America ready to broker Indo-Pak peace: Bush

Washington, September 23 :

The United States is prepared to play any role in efforts by India and Pakistan to resolve the Kashmir dispute if invited by the two nuclear-armed neighbours, US President George W Bush said yesterday.

Bush, speaking at a joint news conference with Pakistani President Pervez Musharraf, said he noticed that leaders of the two countries were determined to end their row over the Himalayan territory of Kashmir, claimed in full by both.

“I asked the president, just like I would ask the prime minister of India: What can we do to

help? What would you like the United States to do to facilitate an agreement?,” the US leader said after hour-long talks with Musharraf.

“Would you like us to get out of the way? Would you like us not to show up? Would you like us to be actively involved?
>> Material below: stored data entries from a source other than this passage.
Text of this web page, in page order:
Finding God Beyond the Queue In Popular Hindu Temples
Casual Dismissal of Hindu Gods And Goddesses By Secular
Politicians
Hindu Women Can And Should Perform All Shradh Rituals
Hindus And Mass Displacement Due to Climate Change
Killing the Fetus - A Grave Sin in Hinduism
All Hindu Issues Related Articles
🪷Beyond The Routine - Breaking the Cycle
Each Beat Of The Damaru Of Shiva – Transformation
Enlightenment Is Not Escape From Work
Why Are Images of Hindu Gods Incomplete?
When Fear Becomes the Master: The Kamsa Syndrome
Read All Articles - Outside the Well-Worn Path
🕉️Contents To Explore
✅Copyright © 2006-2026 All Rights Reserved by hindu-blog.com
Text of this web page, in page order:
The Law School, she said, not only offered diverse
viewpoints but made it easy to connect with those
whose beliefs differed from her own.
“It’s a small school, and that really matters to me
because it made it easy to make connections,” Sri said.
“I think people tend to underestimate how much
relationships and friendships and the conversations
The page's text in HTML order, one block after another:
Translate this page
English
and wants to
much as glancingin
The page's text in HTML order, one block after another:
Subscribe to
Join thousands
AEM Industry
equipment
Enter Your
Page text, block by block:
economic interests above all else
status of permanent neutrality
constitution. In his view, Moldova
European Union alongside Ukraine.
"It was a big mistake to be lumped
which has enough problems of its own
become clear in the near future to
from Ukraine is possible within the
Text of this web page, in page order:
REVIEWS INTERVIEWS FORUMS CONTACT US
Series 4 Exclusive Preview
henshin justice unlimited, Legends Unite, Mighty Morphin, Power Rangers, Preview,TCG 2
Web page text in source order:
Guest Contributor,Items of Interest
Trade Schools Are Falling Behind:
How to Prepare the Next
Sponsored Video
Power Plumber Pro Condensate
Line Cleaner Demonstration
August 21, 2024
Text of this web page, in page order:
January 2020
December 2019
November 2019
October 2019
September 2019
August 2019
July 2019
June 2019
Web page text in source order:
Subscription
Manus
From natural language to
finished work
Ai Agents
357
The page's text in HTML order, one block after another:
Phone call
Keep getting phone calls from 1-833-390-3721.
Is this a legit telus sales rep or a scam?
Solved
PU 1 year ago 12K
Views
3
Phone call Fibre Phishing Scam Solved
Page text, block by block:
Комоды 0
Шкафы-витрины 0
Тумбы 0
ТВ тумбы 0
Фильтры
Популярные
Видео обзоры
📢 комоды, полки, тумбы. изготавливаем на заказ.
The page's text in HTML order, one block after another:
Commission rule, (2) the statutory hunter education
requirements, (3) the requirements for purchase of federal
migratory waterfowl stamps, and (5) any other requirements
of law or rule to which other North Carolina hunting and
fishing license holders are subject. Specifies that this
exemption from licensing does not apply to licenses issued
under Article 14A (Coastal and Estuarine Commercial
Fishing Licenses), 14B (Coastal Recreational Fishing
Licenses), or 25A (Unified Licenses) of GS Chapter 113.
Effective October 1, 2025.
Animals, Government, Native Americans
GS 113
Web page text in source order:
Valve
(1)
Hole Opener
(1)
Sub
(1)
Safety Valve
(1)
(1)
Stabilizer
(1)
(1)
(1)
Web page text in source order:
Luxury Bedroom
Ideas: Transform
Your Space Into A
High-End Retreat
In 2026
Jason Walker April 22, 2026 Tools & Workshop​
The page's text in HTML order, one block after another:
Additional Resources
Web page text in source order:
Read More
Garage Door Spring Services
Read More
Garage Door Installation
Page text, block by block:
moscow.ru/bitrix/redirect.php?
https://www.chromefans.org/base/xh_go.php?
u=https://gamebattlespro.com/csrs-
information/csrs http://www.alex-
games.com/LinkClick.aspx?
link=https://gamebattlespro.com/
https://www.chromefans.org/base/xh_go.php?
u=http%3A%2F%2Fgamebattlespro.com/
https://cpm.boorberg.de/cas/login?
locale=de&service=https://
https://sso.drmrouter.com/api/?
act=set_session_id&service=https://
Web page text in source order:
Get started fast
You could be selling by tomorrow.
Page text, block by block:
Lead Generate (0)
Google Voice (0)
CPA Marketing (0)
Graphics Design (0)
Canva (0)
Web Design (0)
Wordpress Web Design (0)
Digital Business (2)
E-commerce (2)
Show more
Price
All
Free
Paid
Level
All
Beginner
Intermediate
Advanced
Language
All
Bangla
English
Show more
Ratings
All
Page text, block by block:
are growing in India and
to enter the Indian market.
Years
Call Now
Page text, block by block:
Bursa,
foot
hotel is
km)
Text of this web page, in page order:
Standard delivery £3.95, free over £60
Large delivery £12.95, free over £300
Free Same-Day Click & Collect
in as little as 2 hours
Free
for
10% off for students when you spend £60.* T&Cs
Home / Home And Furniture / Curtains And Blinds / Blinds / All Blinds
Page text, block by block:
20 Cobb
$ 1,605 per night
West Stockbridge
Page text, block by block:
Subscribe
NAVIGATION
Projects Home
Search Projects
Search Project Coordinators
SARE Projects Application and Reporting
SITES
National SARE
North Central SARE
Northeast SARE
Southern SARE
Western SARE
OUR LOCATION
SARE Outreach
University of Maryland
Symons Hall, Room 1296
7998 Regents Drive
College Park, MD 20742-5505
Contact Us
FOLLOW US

How can we help you, if you so desire, to achieve peace?,” Bush said.

“And that’s the role of the United States, as far as I’m concerned.” Musharraf had briefed Bush on his recent agreement with Indian Prime Minister Manmohan Singh for top diplomats in New Delhi and Islamabad to resume high-level peace talks suspended in July after a series of bombings in Mumbai.

Bush said he was “encouraged” by the agreement between Musharraf and Singh reached on the sidelines of Non-Aligned Movement summit in Cuba this month to move the peace talks forward. “It is an indication that there is desire at the leadership level to solve this longstanding problem,” he said.

Musharraf said that rather than leaving the task to officials and ministers, who were bogged down with “so many meetings,” he and Singh should grapple head-on with the contentious issues that need to be tackled to bring about lasting peace.

“It is a time that Prime Minister Manmohan Singh and myself, we sit down and reach decisions and solutions, because I always believe that one should never suffer from paralysis through analysis,” he told a forum at the George Washington University yesterday.

Singh has accepted an invitation from Musharraf to visit Pakistan.

Musharraf warned of groups bent on derailing the peace process but said that there was “a resolve on both sides to move the process forward.” The groups, he said, “have rigid positions” and “don’t want to move the peace process forward.”